- Exercise brief
Restate the entries below in full, exactly as they read, but without pictures.

BEGIN Recorded data

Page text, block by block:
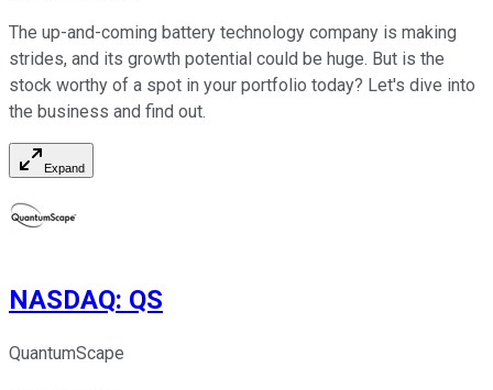
The up-and-coming battery technology company is making
strides, and its growth potential could be huge. But is the
stock worthy of a spot in your portfolio today? Let's dive into
the business and find out.
Expand
NASDAQ: QS
QuantumScape

END Recorded data

- Output of the exercise
Page text, block by block:
The up-and-coming battery technology company is making
strides, and its growth potential could be huge. But is the
stock worthy of a spot in your portfolio today? Let's dive into
the business and find out.
Expand
NASDAQ: QS
QuantumScape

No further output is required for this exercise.